Hi, llvm/object/COFF.h does not work on a case-sensitive filesystem. I fixed it in 4927ae085807731eb4052e0a682443fe9399b512. BTW, you can strip unneeded Phabricator tags (Subscribers: Tags: Reviewers:) with
arcfilter () { arc amend git log -1 --pretty=%B | awk '/Reviewers:|Subscribers:/{p=1} /Reviewed By:|Differential Revision:/{p=0} !p && !/^Summary:$/ {sub(/^Summary: /,"");print}' | git commit --amend -F - }
http://45.33.8.238/linux/15836/step_12.txt
After fixing the -DLLVM_ENABLE_ABI_BREAKING_CHECKS=on problem locally, the unittest (unittests/DebugInfo/PDB/DebugInfoPDBTests) still fails.
(
An erroring Expected must be explicitly checked to avoid -DLLVM_ENABLE_ABI_BREAKING_CHECKS=on failures.

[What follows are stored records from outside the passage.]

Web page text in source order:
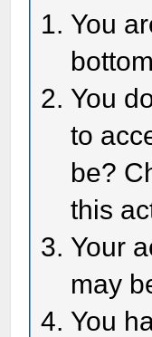
You
You
to
be?
this
Your
may
You
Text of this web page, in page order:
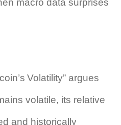
Volatility” argues
volatile, its relative
and historically

if (Expected<std::unique_ptr<PDBFile>> File = loadPdbFile(PdbPath, Allocator)) return std::string(PdbPath); else return File.takeError();
)
Even more, as the test reads the PDB file path from that EXE file (llvm-project/llvm/unittests/DebugInfo/PDB/Inputs/SimpleTest.exe), that path is an absolute path in Windows format (C:\\src\\llvm-project\\llvm\\unittests\\DebugInfo\\PDB\\Inputs\\SimpleTest.pdb). On Linux builds, that always fail and, on Windows, we are only luck if we have the same dir layout by chance. Could you fix that by taking relative path and disable that test on non-Windows platforms?
Relanded in 23609331472be22be3be134f6facd8f086c5ea49 so that tests pass on Linux. I changed the PDB searching part to specify the path style, so that it correctly finds the filename on Linux.
Maybe rename Path to ExePath so the code below that replaces the exe filename with the pdb filename is a bit more readable.